[Task]: Working through the entries below, find how many lines include the string "code"; give only that number.

START Source material

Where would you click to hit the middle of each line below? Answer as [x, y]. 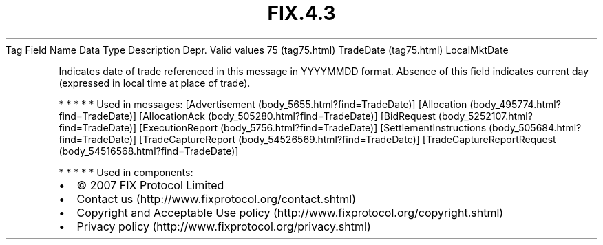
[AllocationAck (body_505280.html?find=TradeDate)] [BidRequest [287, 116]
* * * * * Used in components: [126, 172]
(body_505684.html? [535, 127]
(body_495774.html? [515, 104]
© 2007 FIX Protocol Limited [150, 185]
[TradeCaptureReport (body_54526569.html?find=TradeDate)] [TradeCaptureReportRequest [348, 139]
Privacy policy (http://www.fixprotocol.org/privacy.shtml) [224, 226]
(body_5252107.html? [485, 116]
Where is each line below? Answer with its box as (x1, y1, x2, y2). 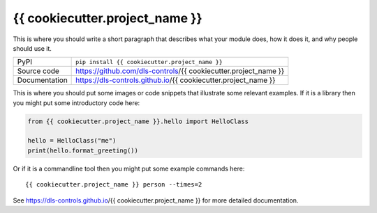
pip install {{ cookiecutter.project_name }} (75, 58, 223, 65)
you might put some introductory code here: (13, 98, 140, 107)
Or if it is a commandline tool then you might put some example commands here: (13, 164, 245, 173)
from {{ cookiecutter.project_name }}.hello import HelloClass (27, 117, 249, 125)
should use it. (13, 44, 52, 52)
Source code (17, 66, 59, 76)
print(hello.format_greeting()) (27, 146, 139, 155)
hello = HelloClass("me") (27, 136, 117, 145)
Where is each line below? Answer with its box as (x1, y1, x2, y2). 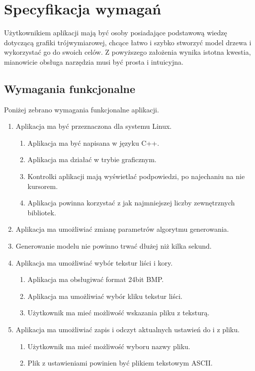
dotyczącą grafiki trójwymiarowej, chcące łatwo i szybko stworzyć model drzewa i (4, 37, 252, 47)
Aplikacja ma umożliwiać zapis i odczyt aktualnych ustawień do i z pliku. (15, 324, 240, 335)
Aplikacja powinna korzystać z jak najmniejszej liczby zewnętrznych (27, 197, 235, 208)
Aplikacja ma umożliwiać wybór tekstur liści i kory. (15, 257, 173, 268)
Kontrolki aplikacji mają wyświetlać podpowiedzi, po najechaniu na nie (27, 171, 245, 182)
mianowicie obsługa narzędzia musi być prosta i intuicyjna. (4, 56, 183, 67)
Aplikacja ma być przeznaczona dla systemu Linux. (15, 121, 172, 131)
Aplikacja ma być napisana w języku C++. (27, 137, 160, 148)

END Source material

[Answer space]: 2